Jason Smith pointed out that we do not have to keep track of the current depth in the tree when performing the search. Instead, we only compare the median with the first of the two search-coordinates, and then swap them during each recursion as follows.

tuple function search_kd_tree(int scalarA, int scalarB, tuple tree):
    if tree is a single point:
        return the point

    meanValue = the value of the root node of tree

    if scalarA < meanValue:
        subtree = left-hand subtree of tree
    else:
        subtree = right-hand subtree of tree

    return search_kd_tree(scalarB, scalarA, subtree)

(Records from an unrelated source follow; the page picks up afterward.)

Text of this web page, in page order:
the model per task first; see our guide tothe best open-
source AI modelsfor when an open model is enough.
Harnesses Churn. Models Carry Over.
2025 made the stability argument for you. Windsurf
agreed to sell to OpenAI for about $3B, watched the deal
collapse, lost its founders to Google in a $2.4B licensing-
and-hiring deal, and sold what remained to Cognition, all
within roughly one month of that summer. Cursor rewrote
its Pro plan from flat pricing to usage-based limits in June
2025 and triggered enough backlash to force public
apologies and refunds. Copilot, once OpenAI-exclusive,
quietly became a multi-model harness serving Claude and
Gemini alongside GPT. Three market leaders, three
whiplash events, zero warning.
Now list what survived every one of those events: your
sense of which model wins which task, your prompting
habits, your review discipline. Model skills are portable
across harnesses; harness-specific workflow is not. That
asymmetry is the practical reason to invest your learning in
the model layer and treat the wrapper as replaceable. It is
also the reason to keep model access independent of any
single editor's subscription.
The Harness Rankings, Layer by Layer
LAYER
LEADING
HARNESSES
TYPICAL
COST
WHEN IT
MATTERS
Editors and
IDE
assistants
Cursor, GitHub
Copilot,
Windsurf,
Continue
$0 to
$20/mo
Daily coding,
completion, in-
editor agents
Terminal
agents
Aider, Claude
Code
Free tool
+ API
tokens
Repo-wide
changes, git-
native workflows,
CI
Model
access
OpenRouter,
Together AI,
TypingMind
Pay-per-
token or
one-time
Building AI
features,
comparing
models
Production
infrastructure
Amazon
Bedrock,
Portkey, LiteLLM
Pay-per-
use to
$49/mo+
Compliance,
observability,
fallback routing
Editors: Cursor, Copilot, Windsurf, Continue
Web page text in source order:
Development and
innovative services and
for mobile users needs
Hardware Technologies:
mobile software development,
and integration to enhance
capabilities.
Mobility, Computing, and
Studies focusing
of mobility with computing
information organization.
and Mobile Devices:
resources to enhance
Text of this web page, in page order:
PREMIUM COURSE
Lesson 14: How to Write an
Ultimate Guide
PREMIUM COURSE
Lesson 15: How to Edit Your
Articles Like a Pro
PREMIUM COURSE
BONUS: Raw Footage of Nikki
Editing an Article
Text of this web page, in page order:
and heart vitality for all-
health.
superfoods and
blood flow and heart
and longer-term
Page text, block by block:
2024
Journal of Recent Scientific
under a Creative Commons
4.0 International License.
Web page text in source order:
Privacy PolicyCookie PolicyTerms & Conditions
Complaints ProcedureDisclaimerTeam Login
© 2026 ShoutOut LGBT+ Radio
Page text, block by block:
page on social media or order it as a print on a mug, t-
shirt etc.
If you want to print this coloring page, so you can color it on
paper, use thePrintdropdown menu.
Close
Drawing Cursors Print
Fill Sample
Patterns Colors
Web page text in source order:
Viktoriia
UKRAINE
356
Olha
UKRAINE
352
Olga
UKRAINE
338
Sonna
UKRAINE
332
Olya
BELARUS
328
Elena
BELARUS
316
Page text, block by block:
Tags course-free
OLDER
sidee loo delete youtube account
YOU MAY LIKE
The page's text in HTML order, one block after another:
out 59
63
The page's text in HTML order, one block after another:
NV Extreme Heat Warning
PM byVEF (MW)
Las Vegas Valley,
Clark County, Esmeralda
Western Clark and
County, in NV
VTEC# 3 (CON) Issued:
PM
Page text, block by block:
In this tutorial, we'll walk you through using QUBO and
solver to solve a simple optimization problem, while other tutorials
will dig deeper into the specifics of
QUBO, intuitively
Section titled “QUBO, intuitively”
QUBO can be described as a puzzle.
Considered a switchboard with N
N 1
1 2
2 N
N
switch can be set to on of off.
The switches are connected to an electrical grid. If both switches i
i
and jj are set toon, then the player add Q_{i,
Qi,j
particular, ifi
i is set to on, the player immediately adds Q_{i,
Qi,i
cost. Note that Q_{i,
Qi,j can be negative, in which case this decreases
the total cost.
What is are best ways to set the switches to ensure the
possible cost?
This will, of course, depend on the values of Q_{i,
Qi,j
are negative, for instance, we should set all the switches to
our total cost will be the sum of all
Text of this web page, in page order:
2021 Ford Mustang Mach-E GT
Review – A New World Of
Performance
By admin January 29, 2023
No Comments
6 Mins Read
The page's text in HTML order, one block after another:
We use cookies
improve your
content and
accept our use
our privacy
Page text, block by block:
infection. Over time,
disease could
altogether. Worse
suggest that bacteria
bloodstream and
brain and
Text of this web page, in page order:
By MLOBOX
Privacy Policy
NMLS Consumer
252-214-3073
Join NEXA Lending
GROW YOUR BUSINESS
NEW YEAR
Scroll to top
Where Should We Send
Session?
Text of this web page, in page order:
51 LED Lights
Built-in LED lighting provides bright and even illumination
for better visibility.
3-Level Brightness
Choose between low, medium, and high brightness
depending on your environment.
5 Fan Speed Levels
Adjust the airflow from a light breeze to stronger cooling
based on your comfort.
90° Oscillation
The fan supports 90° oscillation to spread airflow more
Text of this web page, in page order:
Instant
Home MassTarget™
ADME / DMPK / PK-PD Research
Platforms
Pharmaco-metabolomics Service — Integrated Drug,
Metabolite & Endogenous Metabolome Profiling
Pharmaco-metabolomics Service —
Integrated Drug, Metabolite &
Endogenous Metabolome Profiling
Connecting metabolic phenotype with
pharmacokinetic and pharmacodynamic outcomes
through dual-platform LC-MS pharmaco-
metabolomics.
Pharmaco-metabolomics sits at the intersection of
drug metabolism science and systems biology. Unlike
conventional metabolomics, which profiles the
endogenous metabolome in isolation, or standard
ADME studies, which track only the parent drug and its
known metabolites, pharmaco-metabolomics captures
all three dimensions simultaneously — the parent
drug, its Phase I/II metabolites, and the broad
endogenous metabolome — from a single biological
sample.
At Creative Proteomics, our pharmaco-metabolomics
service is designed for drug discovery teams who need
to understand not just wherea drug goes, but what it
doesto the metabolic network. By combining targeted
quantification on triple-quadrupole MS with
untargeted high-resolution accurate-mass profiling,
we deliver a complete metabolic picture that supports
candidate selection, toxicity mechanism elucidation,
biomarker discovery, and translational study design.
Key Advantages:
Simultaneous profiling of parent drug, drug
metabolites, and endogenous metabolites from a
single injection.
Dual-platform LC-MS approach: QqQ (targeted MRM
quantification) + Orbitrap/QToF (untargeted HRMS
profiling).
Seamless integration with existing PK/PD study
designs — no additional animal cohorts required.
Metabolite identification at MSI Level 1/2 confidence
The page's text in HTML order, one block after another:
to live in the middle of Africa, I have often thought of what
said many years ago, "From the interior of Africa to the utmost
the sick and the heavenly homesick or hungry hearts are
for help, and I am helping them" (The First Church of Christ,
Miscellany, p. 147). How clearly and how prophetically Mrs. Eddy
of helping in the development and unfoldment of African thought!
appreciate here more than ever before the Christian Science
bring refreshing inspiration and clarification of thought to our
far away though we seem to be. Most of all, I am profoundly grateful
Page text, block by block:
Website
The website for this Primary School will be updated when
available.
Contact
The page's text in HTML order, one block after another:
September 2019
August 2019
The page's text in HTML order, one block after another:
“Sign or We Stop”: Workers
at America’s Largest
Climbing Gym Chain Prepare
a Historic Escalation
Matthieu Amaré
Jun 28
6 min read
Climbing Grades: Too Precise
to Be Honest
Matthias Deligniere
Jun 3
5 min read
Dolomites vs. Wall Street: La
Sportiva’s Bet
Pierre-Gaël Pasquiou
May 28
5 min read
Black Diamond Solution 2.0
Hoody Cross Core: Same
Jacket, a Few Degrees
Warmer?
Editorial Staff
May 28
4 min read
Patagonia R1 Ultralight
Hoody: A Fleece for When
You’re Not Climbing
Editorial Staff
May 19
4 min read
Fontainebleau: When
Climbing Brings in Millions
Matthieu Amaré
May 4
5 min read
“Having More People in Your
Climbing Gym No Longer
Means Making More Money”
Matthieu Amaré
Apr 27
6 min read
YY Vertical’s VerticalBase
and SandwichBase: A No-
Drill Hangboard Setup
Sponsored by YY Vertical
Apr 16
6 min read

The above algorithm is faster than the one above because it reduces the number of if-statements. It also uses less memory as we are no-longer keeping track of the current depth in the tree.

Source Code

CC-GNU GPL

This software is licensed under the CC-GNU GPL.

The kD tree source code (10K Python code) is based on the algorithms for building the kD tree and performing a nearest-neighbour search. The code uses the true median to partition the points into two subsets, rather than estimating the median by adding the first and last values together and dividing by two. Using the true median can produce better-balanced trees so searching is faster, but calculating the true median requires that the list of points is constantly sorted and re-sorted, which is quite slow.

Bibliography

Knuth, Donald, The Art of Computer Programming, Volume Two, Third Edition, Addison-Wesley, Reading, Massachusetts, 1997.

Marner, Jacob, Computational Geometry, Web Page, May 2000.

Sedgewik, Robert, Algorithms, Second Edition, Addison-Wesley, Reading, Massachussetts, 1988.